30th Annual Conference of the Center for Medieval Studies
Fordham University, Lincoln Center, New York City: March 27-28, 2010

Dayanna Knight, "Culture Contact in the Norse North Atlantic AD 800-1500"

My current research explores the multi-layered aspects of culture contact events associated with the western expansion of Viking Age and Medieval Scandinavian spheres of influence by utilizing the methodology developed to promote interaction between site researchers during the flurry of publication associated with the Columban Quincentennial (please see Lightfoot, Martinez and Schiff 1998; Lightfoot 1995; Kirch 1992; and Sahlins 1985 among others).  Specifically this includes the islands of the North Atlantic- the Faroe Islands, Iceland, Greenland and the attempt on the North American continent.  This is a consideration which employs a wide variety of source material that makes use of aspects of both prehistoric and historic source material.
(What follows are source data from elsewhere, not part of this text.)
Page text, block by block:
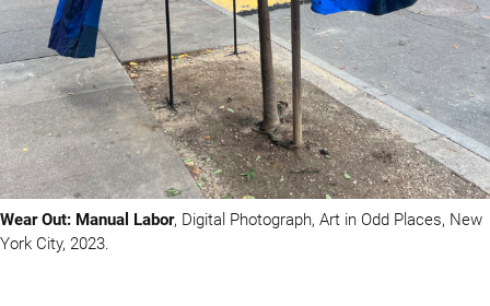
Wear Out: Manual Labor, Digital Photograph, Art in Odd Places, New
York City, 2023.
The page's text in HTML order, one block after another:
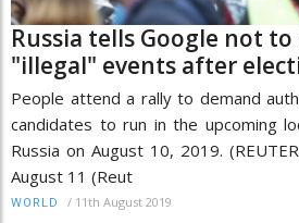
Russia tells Google not
"illegal" events after
People attend a rally to demand
candidates to run in the upcoming
Russia on August 10, 2019.
August 11 (Reut
WORLD / 11th August 2019
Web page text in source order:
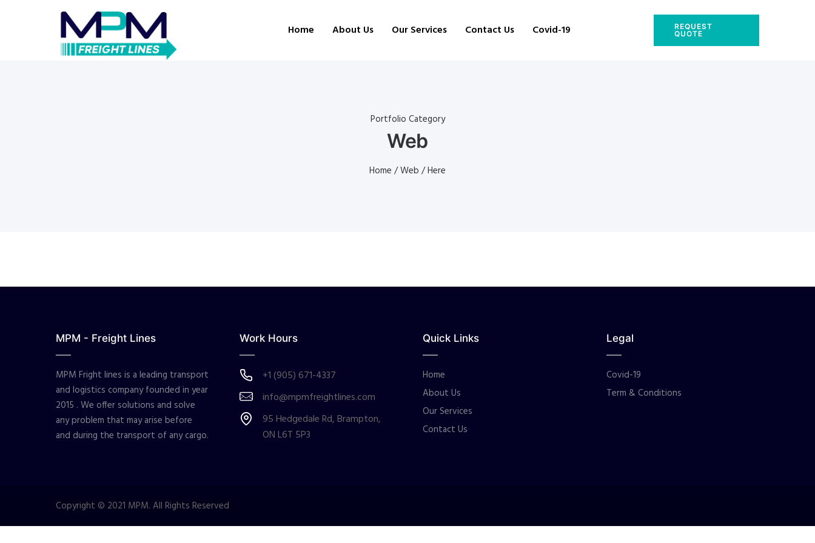
Home About Us Our Services Contact Us Covid-19
REQUEST
QUOTE
Portfolio Category
Web
Home /Web / Here
MPM - Freight Lines
MPM Fright lines is a leading transport
and logistics company founded in year
2015 . We offer solutions and solve
any problem that may arise before
and during the transport of any cargo.
Work Hours
+1 (905) 671-4337
info@mpmfreightlines.com
95 Hedgedale Rd, Brampton,
ON L6T 5P3
Quick Links
Home
About Us
Our Services
Contact Us
Legal
Covid-19
Term & Conditions
Copyright © 2021 MPM. All Rights Reserved
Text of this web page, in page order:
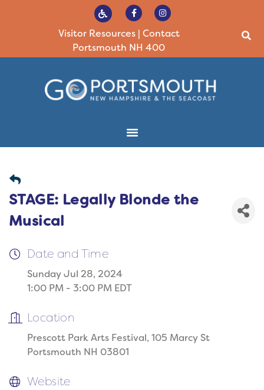
Visitor Resources| Contact
Portsmouth NH 400
STAGE: Legally Blonde the
Musical
Date and Time
Sunday Jul 28, 2024
1:00 PM - 3:00 PM EDT
Location
Prescott Park Arts Festival, 105 Marcy St
Portsmouth NH 03801
Website
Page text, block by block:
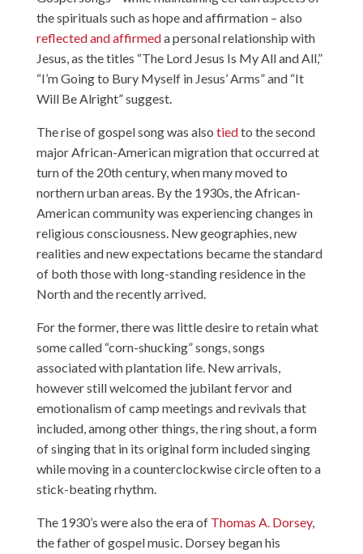
the spirituals such as hope and affirmation – also
reflected and affirmeda personal relationship with
Jesus, as the titles “The Lord Jesus Is My All and All,”
“I’m Going to Bury Myself in Jesus’ Arms” and “It
Will Be Alright” suggest.
The rise of gospel song was also tiedto the second
major African-American migration that occurred at
turn of the 20th century, when many moved to
northern urban areas. By the 1930s, the African-
American community was experiencing changes in
religious consciousness. New geographies, new
realities and new expectations became the standard
of both those with long-standing residence in the
North and the recently arrived.
For the former, there was little desire to retain what
some called “corn-shucking” songs, songs
associated with plantation life. New arrivals,
however still welcomed the jubilant fervor and
emotionalism of camp meetings and revivals that
included, among other things, the ring shout, a form
of singing that in its original form included singing
while moving in a counterclockwise circle often to a
stick-beating rhythm.
The 1930’s were also the era of Thomas A. Dorsey,
the father of gospel music. Dorsey began his
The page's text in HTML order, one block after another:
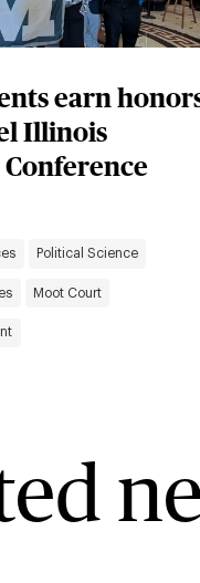
earn
Illinois
Political Science
Moot Court

A temporal aspect to this consideration is established via the utilization of site sampling, which is done in an effort to consider these contact situations equally as well as to properly consider change over time.  Case studies have also been used to further highlight the contact events themselves, such as marine mammal exploitation.  The Norse North Atlantic is a complex situation in other ways as well, however, as a wide variety of enabling conditions ultimately provided for a time the circumstances necessary for the long term success of a number of the settlements established during this period.  These same conditions allowed another group of peoples, the Thule,  to eventually come into contact of a semi-periodic nature with the incoming Norse populations as well, yet is often is considered only as a side note to the mystery of the decline of the furthest Norse settlements.  It is my intention to consider the evidence in a subjective manner as possible with the sources available.